Matthews places the sale within a wider period of consolidation in regional newspapers: Thomson sold its English newspapers to Trinity in 1995, Reed Regional Newspapers became Newsquest through a management buyout, Newsquest later acquired Westminster Press, and by 2006 the four largest regional newspaper groups owned 65 per cent of titles. In 1999 Newsquest was bought by Gannett.

== Titles ==
The following list summarises selected titles documented under Westminster Press.
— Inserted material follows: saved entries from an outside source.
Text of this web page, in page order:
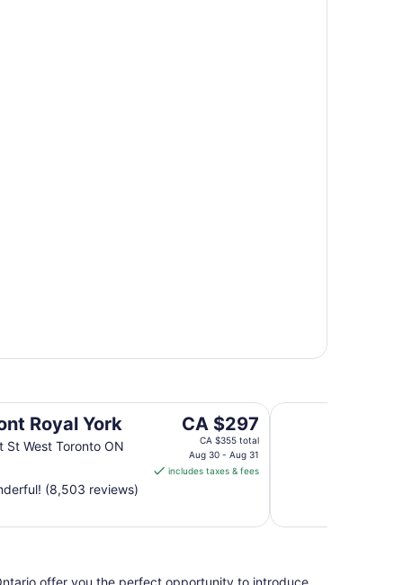
Royal York
St West Toronto ON
The
price
is
CA $297
from
CA $297
CA $355 total
Aug 30 - Aug 31
includes taxes & fees
(8,503 reviews)
Hyatt Regency
offer you the perfect opportunity to introduce
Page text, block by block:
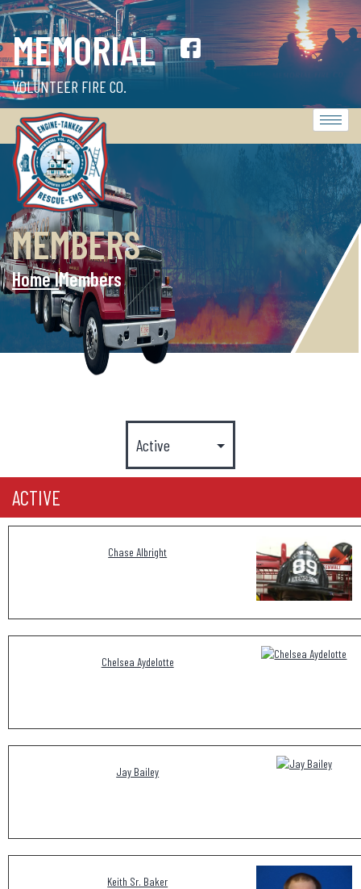
MEMORIAL
VOLUNTEER FIRE CO.
MEMBERS
Home lMembers
ACTIVE
Chase Albright
Chelsea Aydelotte
Jay Bailey
Keith Sr. Baker
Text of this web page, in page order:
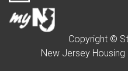
Copyright ©
New Jersey
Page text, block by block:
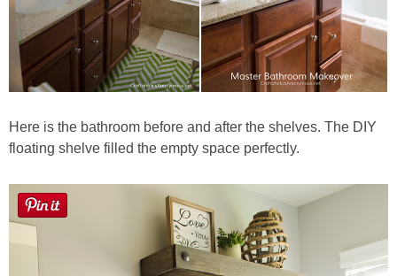
Here is the bathroom before and after the shelves. The DIY
floating shelve filled the empty space perfectly.
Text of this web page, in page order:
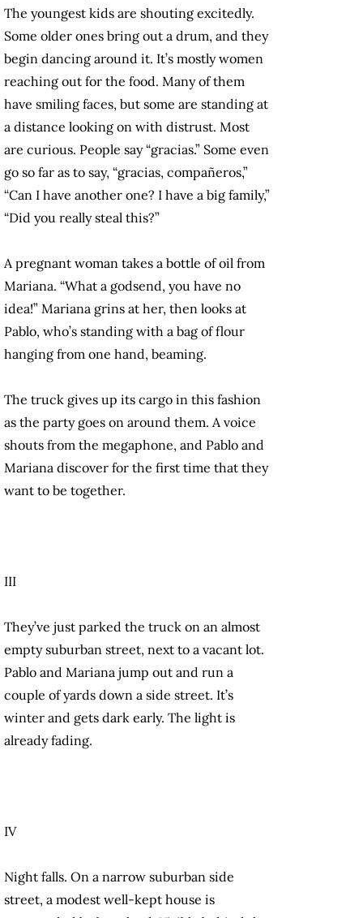
The youngest kids are shouting excitedly.
Some older ones bring out a drum, and they
begin dancing around it. It’s mostly women
reaching out for the food. Many of them
have smiling faces, but some are standing at
a distance looking on with distrust. Most
are curious. People say “gracias.” Some even
go so far as to say, “gracias, compañeros,”
“Can I have another one? I have a big family,”
“Did you really steal this?”
A pregnant woman takes a bottle of oil from
Mariana. “What a godsend, you have no
idea!” Mariana grins at her, then looks at
Pablo, who’s standing with a bag of flour
hanging from one hand, beaming.
The truck gives up its cargo in this fashion
as the party goes on around them. A voice
shouts from the megaphone, and Pablo and
Mariana discover for the first time that they
want to be together.
III
They’ve just parked the truck on an almost
empty suburban street, next to a vacant lot.
Pablo and Mariana jump out and run a
couple of yards down a side street. It’s
winter and gets dark early. The light is
already fading.
IV
Night falls. On a narrow suburban side
street, a modest well-kept house is
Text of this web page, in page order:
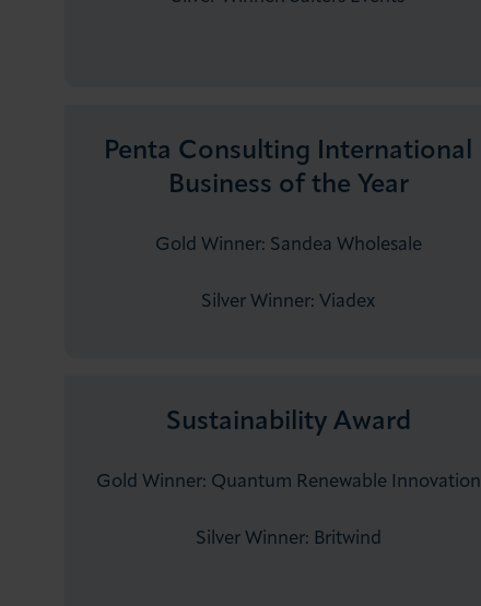
Penta Consulting International
Business of the Year
Gold Winner: Sandea Wholesale
Silver Winner: ​Viadex
Sustainability Award
Gold Winner: Quantum Renewable Innovation
Silver Winner: Britwind
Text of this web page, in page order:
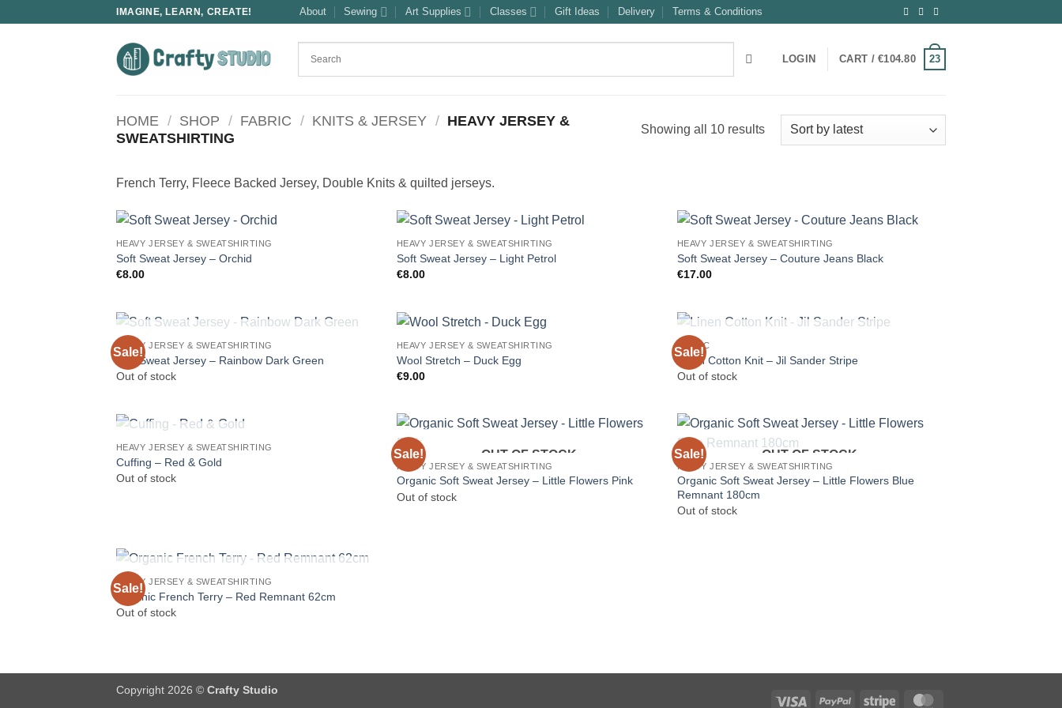
IMAGINE, LEARN, CREATE! About Sewing Art Supplies Classes Gift Ideas Delivery Terms & Conditions
LOGIN CART /€104.80 23
HOME / SHOP / FABRIC / KNITS & JERSEY / HEAVY JERSEY &
SWEATSHIRTING
Showing all 10 resultsSorted
French Terry, Fleece Backed Jersey, Double Knits & quilted jerseys.
HEAVY JERSEY & SWEATSHIRTING
Soft Sweat Jersey – Orchid
€8.00
HEAVY JERSEY & SWEATSHIRTING
Soft Sweat Jersey – Light Petrol
€8.00
HEAVY JERSEY & SWEATSHIRTING
Soft Sweat Jersey – Couture Jeans Black
€17.00
Sale! OUT OF STOCK
HEAVY JERSEY & SWEATSHIRTING
Soft Sweat Jersey – Rainbow Dark Green
Out of stock
HEAVY JERSEY & SWEATSHIRTING
Wool Stretch – Duck Egg
€9.00
Sale!
FABRIC
Linen Cotton Knit – Jil Sander Stripe
Out of stock
OUT OF STOCK
HEAVY JERSEY & SWEATSHIRTING
Cuffing – Red & Gold
Out of stock
Sale! OUT OF STOCK
HEAVY JERSEY & SWEATSHIRTING
Organic Soft Sweat Jersey – Little Flowers Pink
Out of stock
Sale! OUT OF STOCK
HEAVY JERSEY & SWEATSHIRTING
Organic Soft Sweat Jersey – Little Flowers Blue
Remnant 180cm
Out of stock
Sale! OUT OF STOCK
HEAVY JERSEY & SWEATSHIRTING
Organic French Terry – Red Remnant 62cm
Out of stock
Visa PayPal Stripe
Copyright 2026 © Crafty Studio
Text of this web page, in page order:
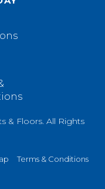
& Floors. All Rights
Terms & Conditions
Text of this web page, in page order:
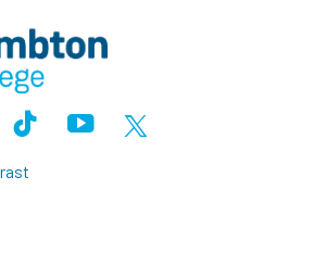
TikTokYoutubeX (Formerly Twitter)
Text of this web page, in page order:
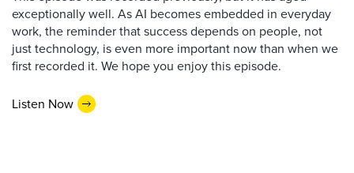
exceptionally well. As AI becomes embedded in everyday
work, the reminder that success depends on people, not
just technology, is even more important now than when we
first recorded it. We hope you enjoy this episode.
Listen Now
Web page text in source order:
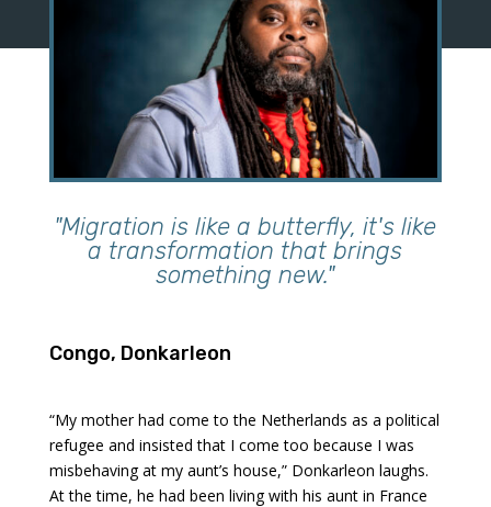
"Migration is like a butterfly, it's like
a transformation that brings
something new."
Congo, Donkarleon
“My mother had come to the Netherlands as a political
refugee and insisted that I come too because I was
misbehaving at my aunt’s house,” Donkarleon laughs.
At the time, he had been living with his aunt in France
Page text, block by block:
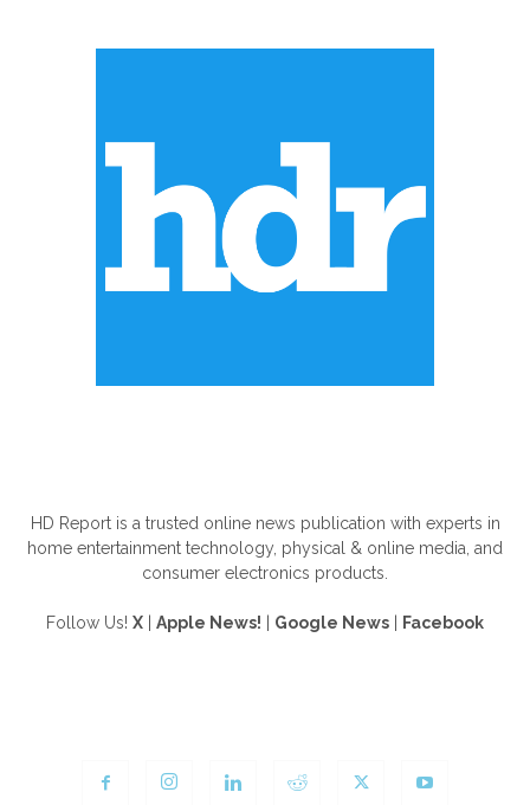
HD Report is a trusted online news publication with experts in
home entertainment technology, physical & online media, and
consumer electronics products.
Follow Us! X Apple News! Google News Facebook
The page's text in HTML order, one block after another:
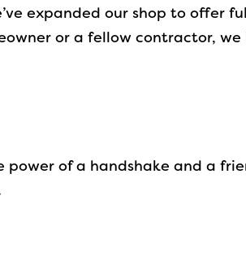
expanded our shop to offer
or a fellow contractor, we
power of a handshake and a
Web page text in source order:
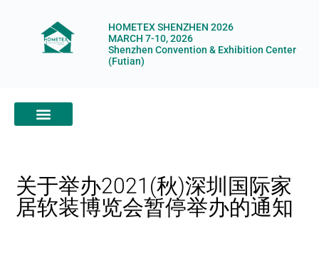
HOMETEX SHENZHEN 2026
MARCH 7-10, 2026
Shenzhen Convention & Exhibition Center
(Futian)
关于举办2021(秋)深圳国际家
居软装博览会暂停举办的通知
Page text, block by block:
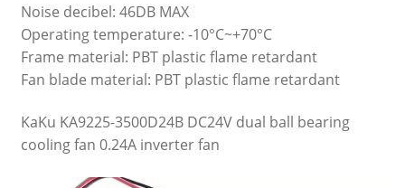
Noise decibel: 46DB MAX
Operating temperature: -10°C~+70°C
Frame material: PBT plastic flame retardant
Fan blade material: PBT plastic flame retardant
KaKu KA9225-3500D24B DC24V dual ball bearing
cooling fan 0.24A inverter fan
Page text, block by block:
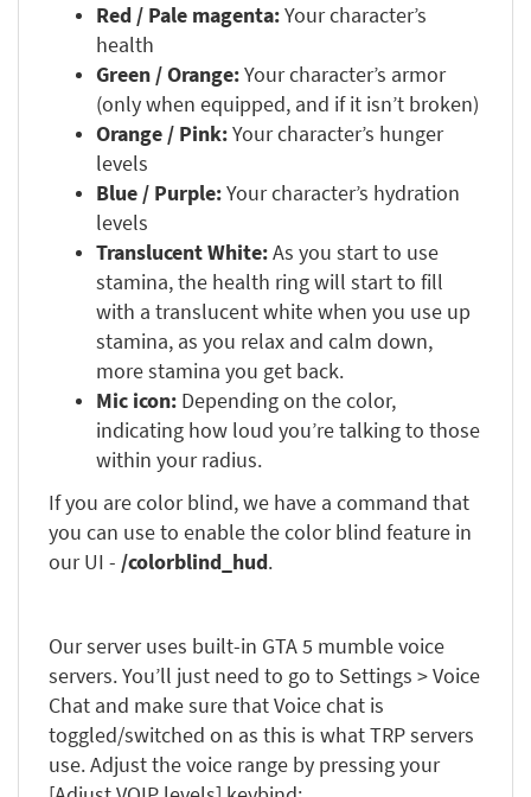
Red / Pale magenta:Your character’s
health
Green / Orange:Your character’s armor
(only when equipped, and if it isn’t broken)
Orange / Pink:Your character’s hunger
levels
Blue / Purple:Your character’s hydration
levels
Translucent White:As you start to use
stamina, the health ring will start to fill
with a translucent white when you use up
stamina, as you relax and calm down,
more stamina you get back.
Mic icon: Depending on the color,
indicating how loud you’re talking to those
within your radius.
If you are color blind, we have a command that
you can use to enable the color blind feature in
our UI - /colorblind_hud.
Our server uses built-in GTA 5 mumble voice
servers. You’ll just need to go to Settings > Voice
Chat and make sure that Voice chat is
toggled/switched on as this is what TRP servers
use. Adjust the voice range by pressing your

It is not exhaustive.

| Title | Place | Type | Founded | In Westminster Press | One-line history or notable episode | Ref. |
|---|---|---|---|---|---|---|
| The Northern Echo | Darlington, County Durham | Morning daily | 1870 | Listed among Westminster Press titles in 1996 sale reporting | Known for campaigning reporting under Harold Evans in the 1960s; affected by the 1977–78 closed-shop dispute |  |
| Evening Despatch | Darlington, County Durham | Evening daily | — | Named among titles affected in the 1977 dispute at the Darlington centre | Publication suspended during the 1977–78 stoppage |  |
| Darlington & Stockton Times | Darlington/North Yorkshire | Weekly | 1847 | Named among titles affected in the 1977 dispute | The appointment of Josephine Kirk Smith as sub-editor triggered the 1977–78 dispute |  |
| Durham Advertiser series | County Durham | Weekly series | 1814 | Named among titles affected in the 1977 dispute | Part of the Darlington group during the closed-shop dispute |  |
| Evening Argus | Brighton, East Sussex | Evening daily | 1880s | Listed among Westminster Press titles in 1996 sale reporting | Principal evening paper for Brighton and Hove |  |
| Oxford Mail | Oxford, Oxfordshire | Daily | 1928 | Listed among Westminster Press titles in 1996 sale reporting | Patrick Gibson joined the title as a trainee journalist in 1947 before becoming a Westminster Press director |  |
| Stamford Mercury | Stamford, Lincolnshire | Weekly | 1695 | Bought in 1929; later sold in 1951 | Management centralised to the Lincolnshire Chronicle; printing moved; sold to EMAP |  |
| Lincolnshire Chronicle | Lincoln, Lincolnshire | Weekly | 1832 | In group by early 1950s | Acted as managerial centre over the Stamford Mercury before its sale |  |
| Slough Evening Mail | Slough, Berkshire | Evening daily | 1969 | Joint launch with Thomson; counted half to each group in 1974 data | One of the late-1960s new evening papers around London |  |
| Telegraph & Argus | Bradford, West Yorkshire | Evening daily, later daily | 1868 | Identified with Westminster Press portfolio | Key title in Yorkshire; associated weeklies in the Bradford district |  |

== Sources and archives ==
Company records are held at The National Archives under "Westminster Press Ltd" and "Westminster Press Provincial Newspapers Ltd". A company booklet, The Westminster Press: Provincial Newspapers (1952) by A. P. Duncum, provides a primary-source overview.